The results of these analyses suggest that the EquityTool is an appropriate measure of household wealth that can be used to identify eligibility for an EkoLakay service subsidy. This subsidy will initially be applied to households already subscribed to the service that are struggling to make regular payments in order to support retention of their EkoLakay toilet, however, in the future it may be available to potential clients who hope to join the service despite the lack of sufficient funds to pay the standard service fees. 

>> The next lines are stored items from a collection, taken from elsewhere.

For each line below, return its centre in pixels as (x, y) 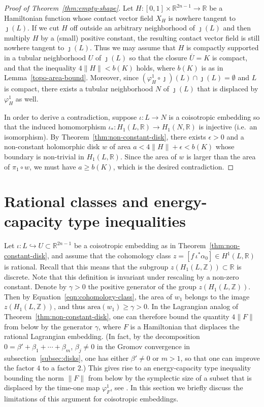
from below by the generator (48, 326)
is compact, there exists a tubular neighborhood (79, 89)
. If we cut (43, 28)
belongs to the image (217, 296)
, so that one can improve (220, 358)
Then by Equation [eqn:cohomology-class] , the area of (88, 296)
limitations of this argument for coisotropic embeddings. (91, 399)
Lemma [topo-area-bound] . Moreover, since (71, 77)

It is also important for the SOIL team to take into account extraordinary circumstances that could impact a household’s short-term ability to pay for the sanitation service. As such, the EkoLakay team will also incorporate a survey question that asks if a household has recently experienced financial strain that may impacted their ability to pay for the service. On a case-by-case basis, EkoLakay agents will be able to offer short-term subsidies to help households maintain access to the sanitation service during periods of instability. 

Our research team continued to explore use of the EquityTool in the results-based financing baseline survey conducted in October 2023. A partnership with Aquaya has allowed us to further refine and adapt the EquityTool to our use-case, and we hope to launch a subsidy program using the EquityTool later this year. 

Beyond the EkoLakay service, SOIL’s partners at DINEPA (the national Ministry of Water and Sanitation) and the national Ministry of Public Health (MSPP) have expressed interest in deploying a tool for use in other subsidy initiatives. SOIL has identified that the EquityTool is relevant and easy to deploy in the field and could be a great option for identifying vulnerable households and expanding equitable access to water and sanitation services more broadly throughout Haiti.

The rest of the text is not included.